### Problem requirements:
Return the lines below that contain the word "pattern".

### Data extract:

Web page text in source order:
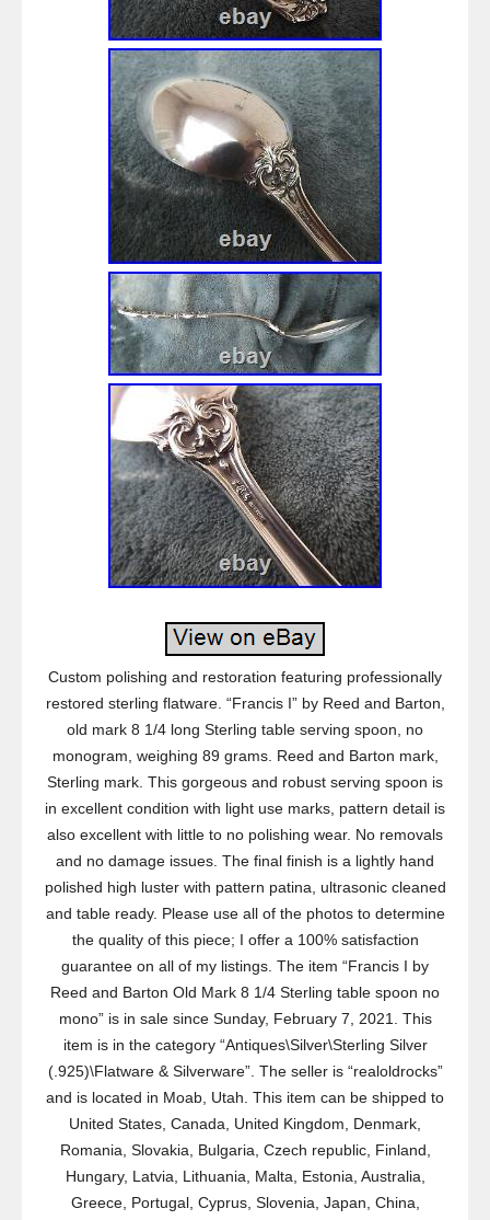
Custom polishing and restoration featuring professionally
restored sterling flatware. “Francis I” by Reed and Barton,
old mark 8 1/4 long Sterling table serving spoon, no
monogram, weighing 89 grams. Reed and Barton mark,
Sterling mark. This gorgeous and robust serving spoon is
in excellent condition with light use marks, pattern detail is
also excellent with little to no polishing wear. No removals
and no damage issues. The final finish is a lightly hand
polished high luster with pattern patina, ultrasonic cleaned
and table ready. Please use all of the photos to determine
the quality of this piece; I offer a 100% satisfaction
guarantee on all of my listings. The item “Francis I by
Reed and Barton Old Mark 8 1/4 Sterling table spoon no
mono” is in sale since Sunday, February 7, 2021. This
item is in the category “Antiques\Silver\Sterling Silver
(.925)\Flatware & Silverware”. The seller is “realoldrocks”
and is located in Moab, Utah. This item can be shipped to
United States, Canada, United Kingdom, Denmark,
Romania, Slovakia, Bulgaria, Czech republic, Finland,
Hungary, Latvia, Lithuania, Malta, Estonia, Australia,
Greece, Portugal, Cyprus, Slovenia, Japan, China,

### Result for this task:
in excellent condition with light use marks, pattern detail is
polished high luster with pattern patina, ultrasonic cleaned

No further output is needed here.